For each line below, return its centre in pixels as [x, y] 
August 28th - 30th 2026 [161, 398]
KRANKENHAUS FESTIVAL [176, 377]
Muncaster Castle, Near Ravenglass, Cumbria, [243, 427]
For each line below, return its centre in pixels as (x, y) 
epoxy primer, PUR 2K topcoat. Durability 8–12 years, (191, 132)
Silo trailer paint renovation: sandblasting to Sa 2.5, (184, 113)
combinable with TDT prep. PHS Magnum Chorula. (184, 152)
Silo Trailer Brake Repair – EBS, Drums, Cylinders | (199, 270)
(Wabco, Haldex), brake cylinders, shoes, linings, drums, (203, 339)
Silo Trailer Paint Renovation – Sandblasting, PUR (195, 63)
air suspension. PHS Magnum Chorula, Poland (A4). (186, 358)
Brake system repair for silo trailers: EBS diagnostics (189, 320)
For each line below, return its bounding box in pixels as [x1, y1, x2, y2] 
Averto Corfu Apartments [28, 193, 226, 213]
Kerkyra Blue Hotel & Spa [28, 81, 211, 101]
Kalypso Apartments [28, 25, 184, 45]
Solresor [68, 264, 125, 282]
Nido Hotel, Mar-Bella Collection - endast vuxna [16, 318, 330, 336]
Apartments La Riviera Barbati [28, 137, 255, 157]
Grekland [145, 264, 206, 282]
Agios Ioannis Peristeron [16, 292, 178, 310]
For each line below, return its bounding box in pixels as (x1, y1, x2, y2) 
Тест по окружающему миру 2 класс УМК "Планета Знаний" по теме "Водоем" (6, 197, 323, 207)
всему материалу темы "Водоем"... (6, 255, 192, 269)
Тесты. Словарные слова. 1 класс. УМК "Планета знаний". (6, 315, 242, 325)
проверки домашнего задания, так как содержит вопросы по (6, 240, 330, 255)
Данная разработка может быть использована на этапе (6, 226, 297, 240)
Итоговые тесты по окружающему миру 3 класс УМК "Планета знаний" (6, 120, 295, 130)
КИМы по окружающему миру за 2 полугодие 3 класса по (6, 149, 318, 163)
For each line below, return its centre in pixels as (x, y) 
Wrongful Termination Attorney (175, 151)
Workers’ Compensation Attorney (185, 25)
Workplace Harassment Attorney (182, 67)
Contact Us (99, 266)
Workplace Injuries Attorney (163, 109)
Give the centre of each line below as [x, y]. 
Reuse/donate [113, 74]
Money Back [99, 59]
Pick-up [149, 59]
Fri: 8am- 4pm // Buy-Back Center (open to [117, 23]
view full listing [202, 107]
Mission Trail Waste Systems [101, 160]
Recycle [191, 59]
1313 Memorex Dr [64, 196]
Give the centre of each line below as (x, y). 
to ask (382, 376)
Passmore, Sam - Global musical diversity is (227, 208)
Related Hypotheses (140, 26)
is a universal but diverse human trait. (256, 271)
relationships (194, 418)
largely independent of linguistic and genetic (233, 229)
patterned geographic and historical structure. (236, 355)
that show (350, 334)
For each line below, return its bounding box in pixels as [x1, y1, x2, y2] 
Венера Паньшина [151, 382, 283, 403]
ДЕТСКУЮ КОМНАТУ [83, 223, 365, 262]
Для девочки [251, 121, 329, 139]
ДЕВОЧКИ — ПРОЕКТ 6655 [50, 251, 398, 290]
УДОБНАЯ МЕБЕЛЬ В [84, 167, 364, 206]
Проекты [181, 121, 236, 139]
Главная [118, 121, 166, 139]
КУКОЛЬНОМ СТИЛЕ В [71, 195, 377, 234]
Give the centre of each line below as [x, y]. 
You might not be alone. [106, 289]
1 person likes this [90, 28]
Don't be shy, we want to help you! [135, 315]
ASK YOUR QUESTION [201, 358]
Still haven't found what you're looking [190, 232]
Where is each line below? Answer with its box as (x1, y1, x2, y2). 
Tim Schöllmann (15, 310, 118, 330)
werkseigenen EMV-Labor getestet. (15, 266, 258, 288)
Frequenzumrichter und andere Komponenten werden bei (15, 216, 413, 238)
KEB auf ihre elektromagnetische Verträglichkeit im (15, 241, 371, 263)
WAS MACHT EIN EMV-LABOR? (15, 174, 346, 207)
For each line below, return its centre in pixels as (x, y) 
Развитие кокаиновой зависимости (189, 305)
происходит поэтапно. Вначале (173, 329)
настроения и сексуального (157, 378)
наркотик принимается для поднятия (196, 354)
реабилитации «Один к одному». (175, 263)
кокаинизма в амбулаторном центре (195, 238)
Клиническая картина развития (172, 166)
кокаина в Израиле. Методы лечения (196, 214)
···
- EXERCISE BRIEF -
Please give the count of lines above with "Attorney", nothing else.

- TASK RESPONSE -
4